MFCC uses librosa-style mel defaults (`norm="slaney"`, `mel_scale="slaney"`) while reusing this package's explicit STFT padding controls.

### `mfcc(x, *, sample_rate=22050, n_mfcc=20, n_fft=2048, hop_length=512, ..., lifter=0, dct_norm="ortho")`

Functional MFCC helper with the same parameters as `MFCCTransform`, intended for one-off extraction. Returns `[n_mfcc, frames]` for 1-D input or `[B, n_mfcc, frames]` for batched input.

### `onset_strength(x, *, sample_rate=22050, n_fft=2048, hop_length=512, n_mels=128, ..., center_pad_mode="reflect", center_tail_pad="symmetric")`

Half-wave rectified spectral flux of a dB-scaled mel spectrogram, matching librosa `onset.onset_strength` conventions. Returns `[frames]` for 1-D input or `[B, frames]` for batched input.

### `onset_strength_multi(x, *, sample_rate=22050, n_fft=2048, hop_length=512, n_mels=128, ..., center_pad_mode="reflect", center_tail_pad="symmetric")`

Per-band half-wave rectified spectral flux (before averaging across frequency). Returns `[n_mels, frames]` for 1-D input or `[B, n_mels, frames]` for batched input.

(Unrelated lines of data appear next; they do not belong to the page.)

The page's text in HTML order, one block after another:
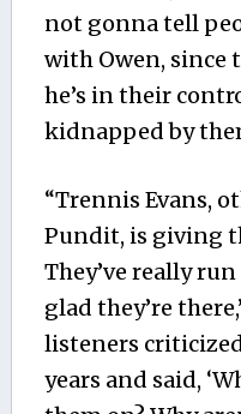
not gonna tell
with Owen, since
he’s in their
kidnapped by
“Trennis Evans,
Pundit, is giving
They’ve really
glad they’re
listeners
years and said,
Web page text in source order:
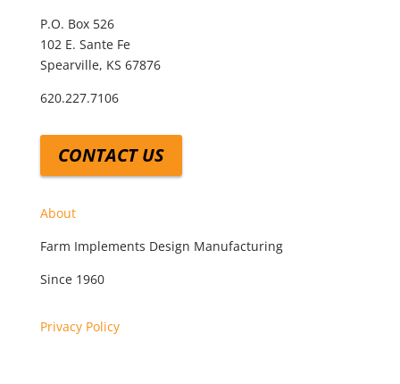
P.O. Box 526
102 E. Sante Fe
Spearville, KS 67876
620.227.7106
CONTACT US
About
Farm Implements Design Manufacturing
Since 1960
Privacy Policy
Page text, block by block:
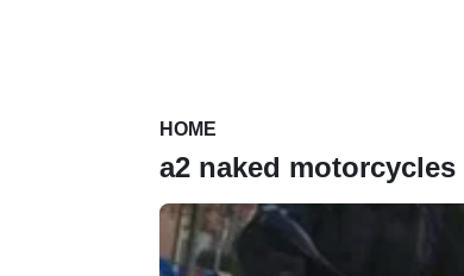
HOME
a2 naked motorcycles

### `chroma_stft(x, *, sample_rate=22050, n_fft=2048, hop_length=512, win_length=None, n_chroma=12, norm=2, ..., tuning=0.0)`

STFT chromagram using a librosa-style chroma filterbank. Returns `[n_chroma, frames]` for 1-D input or `[B, n_chroma, frames]` for batched input.

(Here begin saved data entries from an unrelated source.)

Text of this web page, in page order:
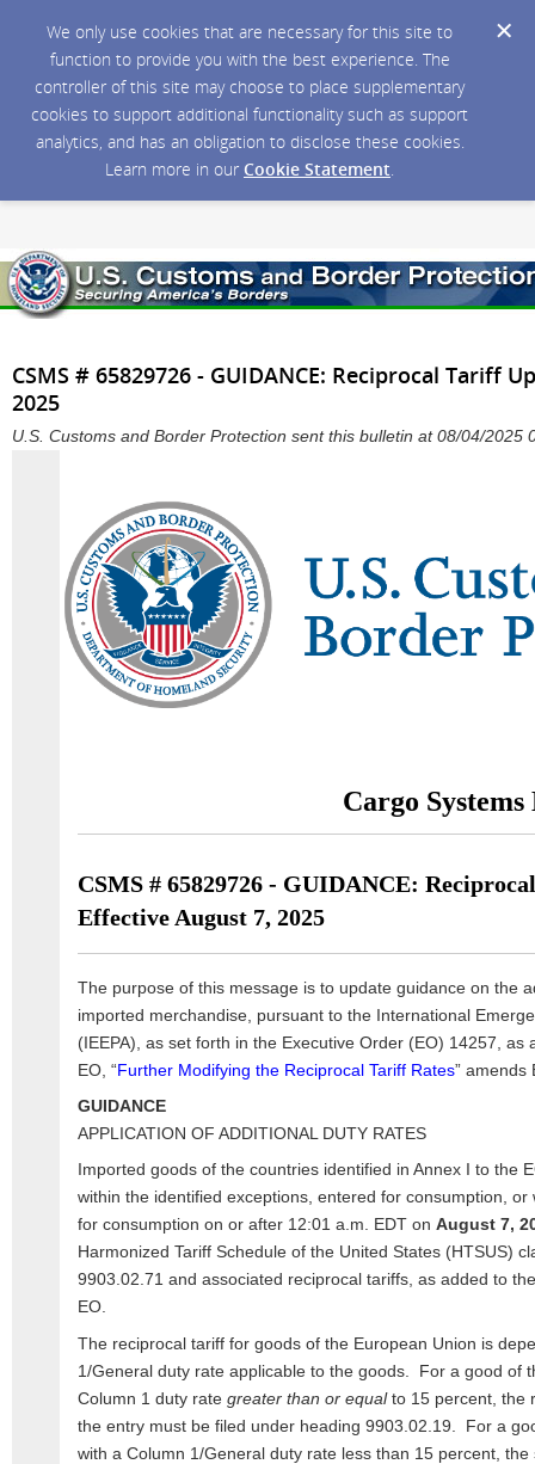
We only use cookies that are necessary for this site to
function to provide you with the best experience. The
controller of this site may choose to place supplementary
cookies to support additional functionality such as support
analytics, and has an obligation to disclose these cookies.
Learn more in our Cookie Statement.
CSMS # 65829726 - GUIDANCE: Reciprocal Tariff
2025
U.S. Customs and Border Protection sent this bulletin at 08/04/2025
Cargo
CSMS # 65829726 - GUIDANCE:
Effective August 7, 2025
The purpose of this message is to update guidance on the
imported merchandise, pursuant to the International
(IEEPA), as set forth in the Executive Order (EO) 14257,
EO, “Further Modifying the Reciprocal Tariff Rates”
GUIDANCE
APPLICATION OF ADDITIONAL DUTY RATES
Imported goods of the countries identified in Annex I to the
within the identified exceptions, entered for consumption,
for consumption on or after 12:01 a.m. EDT on August 7,
Harmonized Tariff Schedule of the United States (HTSUS)
9903.02.71 and associated reciprocal tariffs, as added to
EO.
The reciprocal tariff for goods of the European Union is
1/General duty rate applicable to the goods. For a good of
Column 1 duty rate greater than or equalto 15 percent, the
the entry must be filed under heading 9903.02.19. For a
with a Column 1/General duty rate less than 15 percent,

### `spectral_features(x, *, include=None, sample_rate=22050, n_fft=2048, hop_length=512, ..., n_mfcc=20, n_mels=128)`

Shared-STFT bundle API for extracting any combination of `chroma_stft`, `spectral_centroid`, `spectral_bandwidth`, `spectral_rolloff`, `spectral_contrast`, and `mfcc` from one magnitude pass. Returns an ordered mapping keyed by the requested function names, which is useful when you need several STFT-derived descriptors together. `rms` and `zero_crossing_rate` stay separate because they operate directly on framed waveform samples.

### `SpectralFeatureTransform(*, include=None, sample_rate=22050, n_fft=2048, hop_length=512, ..., n_mfcc=20, n_mels=128)`

Cached reusable version of `spectral_features(...)` for repeated-call workloads. It keeps one STFT transform plus any needed chroma filterbanks, mel filterbanks, DCT matrices, and MFCC lifter weights alive across calls, so it is the intended hot-path API when you repeatedly extract the same descriptor set with fixed parameters.

**Methods:**
- `extract(x)` / `__call__(x)` — Returns the same ordered mapping as `spectral_features(...)`, but reuses cached frontend state.

### `spectral_centroid(x, *, sample_rate=22050, n_fft=2048, hop_length=512, win_length=None, ...)`

Per-frame weighted mean frequency. Returns `[1, frames]` for 1-D input or `[B, 1, frames]` for batched input.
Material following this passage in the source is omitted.